— Tu commences à le connaître, papa. Mais j’ai pris mes précautions. J’ai dit à l’employé qui se trouvait à l’appareil que c’était pour la régularisation d’une opération récente dont M. Pecq-Vizard était venu entretenir M. Langrevin.
— Oui, je vois très bien ce qu’hier il aurait désiré. Il s’était dit : Langrevin va peut-être prendre un arrangement avec ses créanciers. Je ne veux pas être traité comme eux. Ma créance à moi est toute récente. Elle date du moment où Langrevin était déjà mal en point. Ce n’est pas une créance d’affaires. Il faudrait obtenir de Langrevin une reconnaissance de dette plus forte, afin qu’à la répartition je rentre à peu près dans mon argent.
— Ah ! papa ! tu le connais bien ! C’est certainement son idée de derrière la tête, et c’est pour ça qu’il viendra ce matin… Nous allons le recevoir ensemble.
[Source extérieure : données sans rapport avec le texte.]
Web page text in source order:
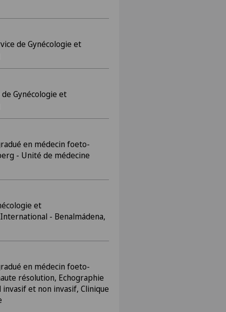
de Gynécologie et
Gynécologie et
en médecin foeto-
- Unité de médecine
et
- Benalmádena,
en médecin foeto-
résolution, Echographie
et non invasif, Clinique
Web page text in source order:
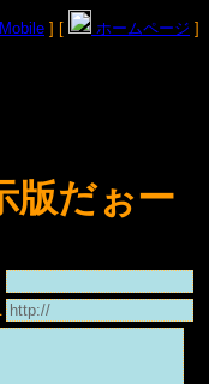
Mobile ] [ ホームページ ]
だぉー
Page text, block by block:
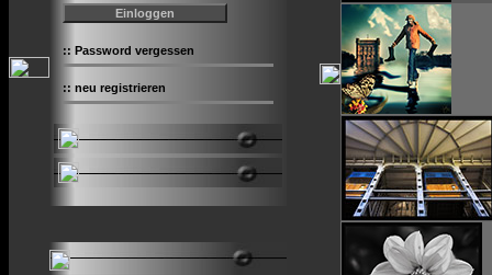
:: Password vergessen
:: neu registrieren
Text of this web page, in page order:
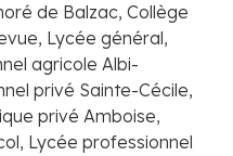
de Balzac, Collège
Lycée général,
agricole Albi-
privé Sainte-Cécile,
privé Amboise,
Lycée professionnel
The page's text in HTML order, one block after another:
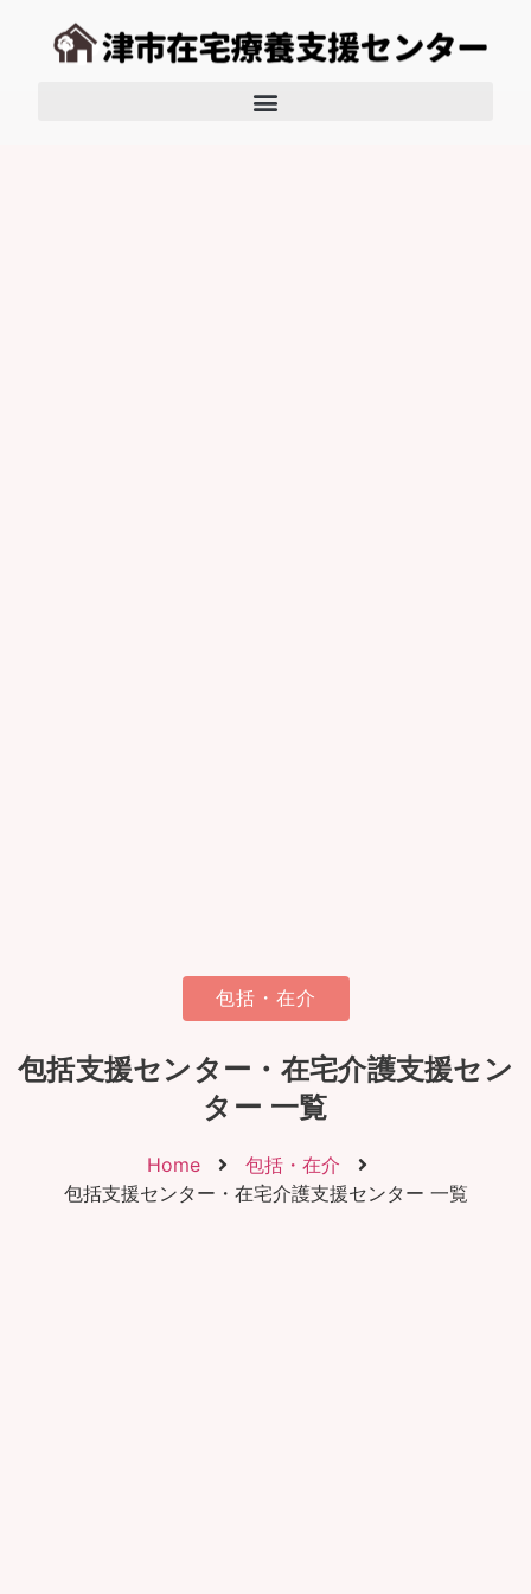
包括・在介
包括支援センター・在宅介護支援セン
ター 一覧
Home
包括・在介
包括支援センター・在宅介護支援センター 一覧

Seulement laisse-moi t’adresser une prière : reste calme. Froid, si tu veux, j’aime autant que tu sois froid, mais calme.
— Je ferai ce que tu voudras. Je suis ton employé maintenant.
— Oh papa !
— Ça m’est égal, d’être ton employé. Celui de Girbel, ça m’embêtait un peu.
— En deux mots, voici la situation. J’ai déjà placé la moitié de mon affaire d’Espagne. Pecq-Vizard est tout désigné pour m’en prendre un bon paquet. Je vais lui rendre le bien pour le mal. Je le fais entrer dans une affaire excellente.
— Si ces titres sont si bons, on pourrait trouver d’autres personnes à qui les offrir.
— On a Pecq-Vizard sous la main. On va lui rendre son argent : il sera dans des dispositions adorables dont il serait criminel de ne pas profiter.
— Entrez, Émile. Qu’est-ce que c’est ?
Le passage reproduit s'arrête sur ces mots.